**Stored items**
%%

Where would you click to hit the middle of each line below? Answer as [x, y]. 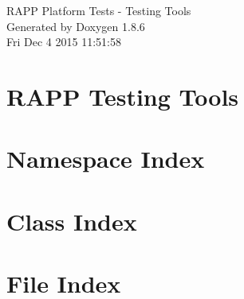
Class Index [72, 221]
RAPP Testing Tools [123, 96]
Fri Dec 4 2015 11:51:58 [64, 42]
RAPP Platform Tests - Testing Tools [99, 10]
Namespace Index [106, 159]
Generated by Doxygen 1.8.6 [76, 26]
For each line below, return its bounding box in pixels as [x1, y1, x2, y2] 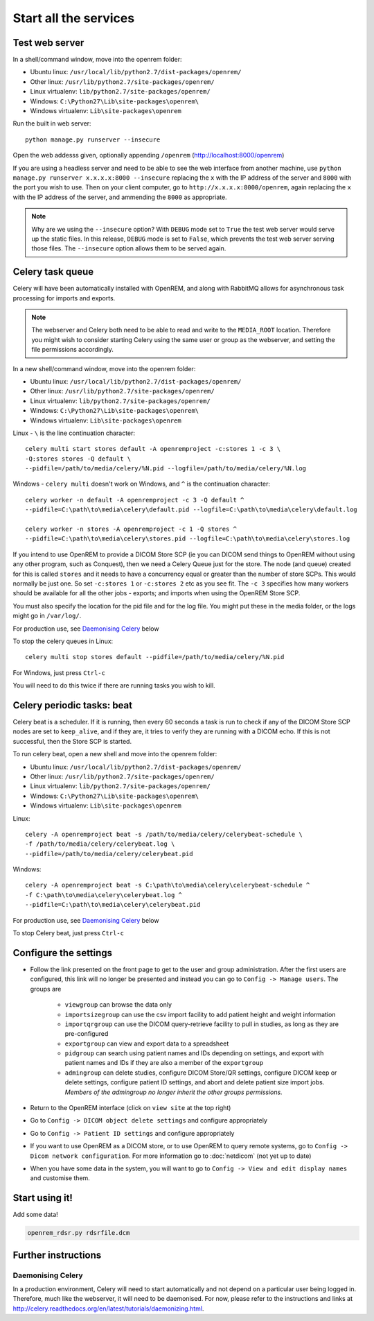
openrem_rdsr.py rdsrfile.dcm [27, 1229, 130, 1237]
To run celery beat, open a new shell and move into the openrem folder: [12, 750, 217, 758]
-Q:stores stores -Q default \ [25, 454, 132, 463]
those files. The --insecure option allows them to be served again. [31, 244, 226, 253]
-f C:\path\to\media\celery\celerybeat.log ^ [25, 891, 183, 898]
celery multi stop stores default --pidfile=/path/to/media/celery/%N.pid [25, 653, 285, 661]
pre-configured [64, 1030, 109, 1038]
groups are [30, 985, 62, 993]
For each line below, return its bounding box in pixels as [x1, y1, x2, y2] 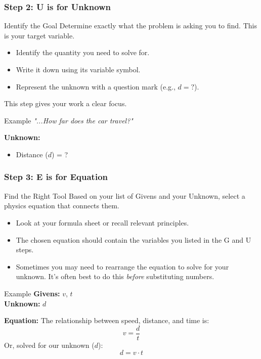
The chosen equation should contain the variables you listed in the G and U [16, 234, 251, 245]
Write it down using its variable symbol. [16, 64, 141, 74]
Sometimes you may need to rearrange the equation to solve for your [16, 261, 229, 272]
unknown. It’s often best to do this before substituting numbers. [16, 271, 214, 282]
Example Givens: [4, 288, 60, 298]
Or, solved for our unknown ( [4, 339, 95, 350]
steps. [16, 244, 34, 255]
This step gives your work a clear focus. [4, 98, 127, 109]
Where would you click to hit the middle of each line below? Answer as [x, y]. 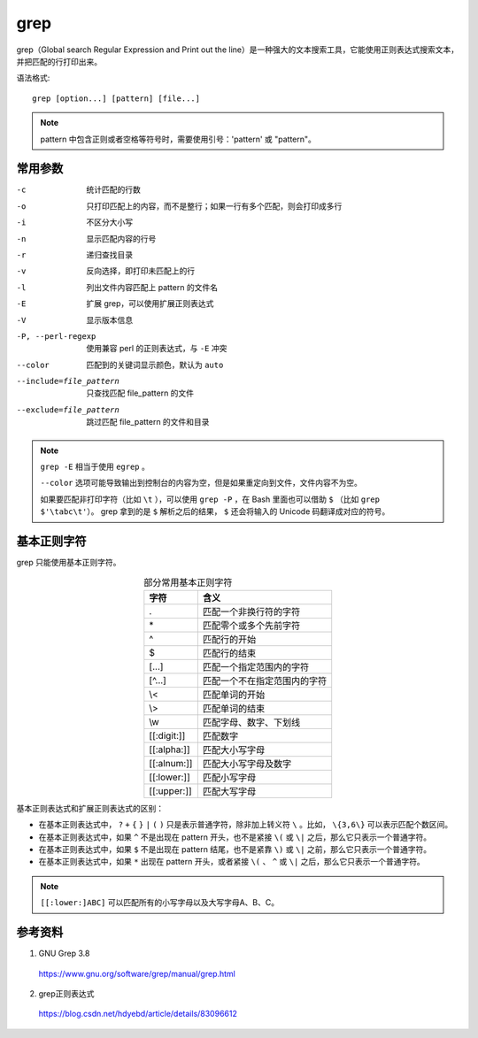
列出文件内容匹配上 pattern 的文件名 [152, 287]
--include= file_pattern [68, 381]
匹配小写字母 [229, 777]
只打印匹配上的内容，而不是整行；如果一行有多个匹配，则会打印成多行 [214, 206]
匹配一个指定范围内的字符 [256, 666]
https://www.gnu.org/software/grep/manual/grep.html [137, 973]
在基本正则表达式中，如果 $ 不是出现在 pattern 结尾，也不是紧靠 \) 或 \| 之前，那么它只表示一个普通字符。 [235, 850]
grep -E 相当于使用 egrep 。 [95, 467]

%%

**EXERCISE DIRECTIONS**
Each line of the data that has the string "RAPP" should be returned.

**TASK RESULT**
RAPP Testing Tools [123, 96]
RAPP Platform Tests - Testing Tools [99, 10]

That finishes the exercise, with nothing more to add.